We cannot stress enough how important it is for young girls to have role models other than the Disney princesses, and the DreamWorks damsels they’ve grown up with. Though children’s books and films have been doing better at straying from the traditional princess-needs-to-be-saved-by-a-prince story, the world could still use more strong female protagonist on every media platform.

The Princess Who Saved Herself fully understands this by providing young readers with a protagonist who is not only a young strong girl, challenging traditional female constraints, but also multi-racial, embracing her heritage and culture.


Written by Greg Pak and drawn by Japanese Canadian artist Takeshi Miyazawa, and Indonesian colorist Jessica Kholinne, expect The Princess Who Saved Herself to be the girl power fairytale you’d want your sisters and/or daughters to read.

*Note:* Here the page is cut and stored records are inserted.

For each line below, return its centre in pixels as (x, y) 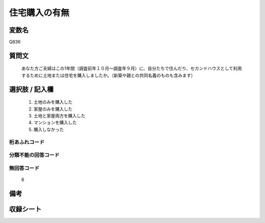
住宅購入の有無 (39, 13)
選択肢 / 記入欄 (31, 89)
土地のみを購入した (53, 102)
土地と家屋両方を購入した (59, 116)
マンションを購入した (55, 123)
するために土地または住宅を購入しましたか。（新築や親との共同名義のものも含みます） (108, 75)
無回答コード (24, 168)
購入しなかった (49, 129)
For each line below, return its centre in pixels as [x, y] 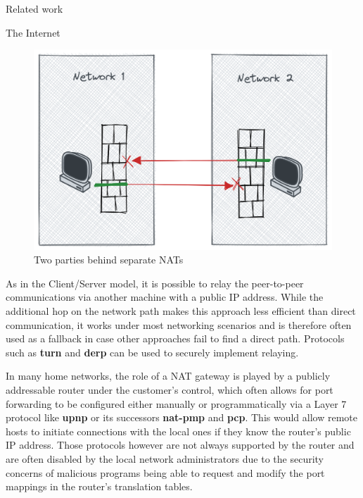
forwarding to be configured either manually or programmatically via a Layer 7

Inspired by a song by Jonathan Coulton of the same name, TPWSH focuses on the power of music, as the protagonist princess Gloria Cheng Epstein Takahara rewrites princess norms by rocking out with her pet snake and friends, playing rock music as opposed to the classic music she was brought up with.

Funded by a Kickstarter campaign that successfully led to a digital version of the book, the graphic novel is currently available digitally for backers of the project.

Fembot recently had a chance to catch-up with Pak, to discuss why it’s important for young girls to have strong relatable female characters at an early age, the song that started it all, and why childrens’ books needs to step it up by adding more diverse characters.

FEMBOT: Tell us a bit more about the Princess Who Saved Herself. We understand she uses the power of music to make a stance, is that correct?
PAK: The Princess Who Saved Herself is a children’s book based on the classic Jonathan Coulton song that tells the story of Gloria Cheng Epstein Takahara de la Garza Champion, an awesome princess who lives with her pet snake and plays rock ‘n’ roll all day to the huge annoyance of the classical guitarist witch who lives down the road. Hijinks, conflicts, and a fun reconciliation ensue, all showcasing determination, bravery, and understanding. So yes, music plays a big role in the book. But the core of the story is really about an awesome kid learning how to make her way through the world.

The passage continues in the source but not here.